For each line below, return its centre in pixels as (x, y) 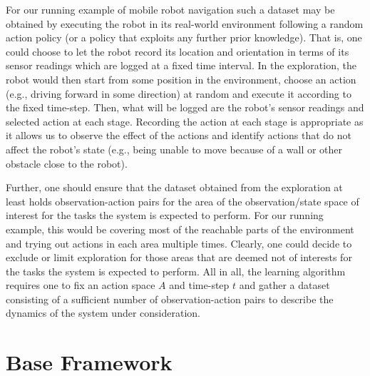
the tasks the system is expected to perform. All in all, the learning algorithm (176, 271)
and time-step (199, 285)
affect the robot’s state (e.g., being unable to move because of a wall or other (174, 149)
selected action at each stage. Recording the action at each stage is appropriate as (185, 121)
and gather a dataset (284, 285)
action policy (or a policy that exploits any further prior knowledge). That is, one (184, 37)
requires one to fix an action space (81, 285)
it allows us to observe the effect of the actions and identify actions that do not (179, 135)
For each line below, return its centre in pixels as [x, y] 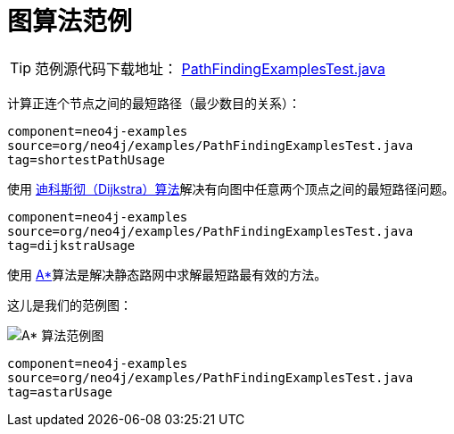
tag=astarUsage [60, 392]
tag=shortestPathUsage [87, 159]
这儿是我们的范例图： [70, 305]
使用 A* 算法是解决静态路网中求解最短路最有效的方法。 [167, 274]
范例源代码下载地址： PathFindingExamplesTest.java [210, 68]
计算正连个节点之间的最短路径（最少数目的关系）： [154, 103]
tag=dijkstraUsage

*Problem description*:
Find where "使用 A* 算法是解决静态路网中求解最短路最有效的方法。 [167, 274]" occurs in the data, and please write out that line through the last line exactly, with nothing else.

*Expected answer*:
使用 A* 算法是解决静态路网中求解最短路最有效的方法。 [167, 274]
范例源代码下载地址： PathFindingExamplesTest.java [210, 68]
计算正连个节点之间的最短路径（最少数目的关系）： [154, 103]
tag=dijkstraUsage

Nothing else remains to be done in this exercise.